Equation 3.1 implies \[\begin{align*} |\mathbb{E}\hat f_n(x) - f(x)| &\leq \frac{h^m}{m!}\int_\mathbb{R}|u|^m |K(u)| |f^{(m)}(x + \tau(u)uh) - f^{(m)}(x)| du \\ &\leq \frac{h^m}{m!}\int_\mathbb{R}|u|^m |K(u)| C|\tau(u)uh|^\alpha du \\ &\leq \frac{h^{m+\alpha}}{m!} C \int_\mathbb{R}|u|^{m+\alpha} |K(u)| du \\ &\leq h^{\beta} \frac{C \kappa_{\beta}}{m!}. \end{align*}\]

Having obtained a bias bound, we may easily formulate a bound for the mean squared error of the KDE when the density to be estimated lies in a Hölder class; the variance bound in Proposition 2.1 still holds, as the variance is unaffected by the smoothness properties of the density.
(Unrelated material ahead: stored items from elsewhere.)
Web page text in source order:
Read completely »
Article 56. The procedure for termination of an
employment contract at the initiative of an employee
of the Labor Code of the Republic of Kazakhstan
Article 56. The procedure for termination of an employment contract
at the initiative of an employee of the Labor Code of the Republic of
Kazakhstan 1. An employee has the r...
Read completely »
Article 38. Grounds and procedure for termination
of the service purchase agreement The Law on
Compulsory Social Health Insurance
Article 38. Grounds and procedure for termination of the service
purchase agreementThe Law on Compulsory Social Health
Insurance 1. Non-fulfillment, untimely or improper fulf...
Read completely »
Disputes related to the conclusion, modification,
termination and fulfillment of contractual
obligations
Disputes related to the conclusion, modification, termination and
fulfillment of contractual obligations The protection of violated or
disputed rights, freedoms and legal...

Proposition 3.2 (MSE of KDE under Hölder smoothness) Under the assumptions of Proposition 2.1 and Proposition 3.1 we have \[ \operatorname{MSE}\hat f_n(x) \leq h^{2\beta} \Big(\frac{1}{m!}C\kappa_\beta\Big)^2 + \frac{1}{nh} \kappa^2 f_\max \tag{3.2}\] for each \(x \in \mathbb{R}\) with \(\operatorname{MSE}\)-optimal bandwidth \(h\) given by \(h_\operatorname{opt} = c^*n^{-1/(2\beta + 1)}\) such that \[ \operatorname{MSE}\hat f^{h_{\operatorname{opt}}}_n(x) \leq C^*n^{-2\beta/(2\beta + 1)}, \tag{3.3}\] for all \(x \in \mathbb{R}\), where \(c^* > 0\) and \(C^*>0\) depend on \(f_\max\), \(C\), \(m\), \(\kappa^2\), and \(\kappa_\beta\).

The bound in Equation 3.2 follows immediately from Proposition 2.1 and Proposition 3.1. To find the MSE-optimal choice of the bandwidth, we minimize the right side of Equation 3.2 in \(h\). Setting \[ \frac{d}{dh}\Big(h^{2\beta} \Big(\frac{1}{m!}C\kappa_\beta\Big)^2 + \frac{1}{nh} \kappa^2 f_\max\Big) = 2\beta h^{2\beta - 1}\Big(\frac{1}{m!}C\kappa_\beta\Big)^2 - \frac{1}{nh^2}\kappa^2 f_\max=0 \] and solving for \(h\) gives \(h_{\operatorname{opt}}\) and plugging \(h_{\operatorname{opt}}\) back into Equation 3.2 gives the bound in Equation 3.3.

We see again in Proposition 3.2 the bias-variance trade-off entailed in the choice of the bandwidth \(h\). Note that with \(\beta = 1\), the MSE bound becomes equal to those in Proposition 2.3 under Lipschitz smoothness.

We will come to recognize \(n^{-2\beta/(2\beta +1)}\) as the typical “convergence rate” of nonparametric estimators. As \(\beta \to \infty\) the function \(f\) is constrained to be more and more smooth, and \(n^{-2\beta/(2\beta +1)}\) approaches the “parametric rate” of \(n^{-1}\) which obtains when one is estimating a finite number of parameters.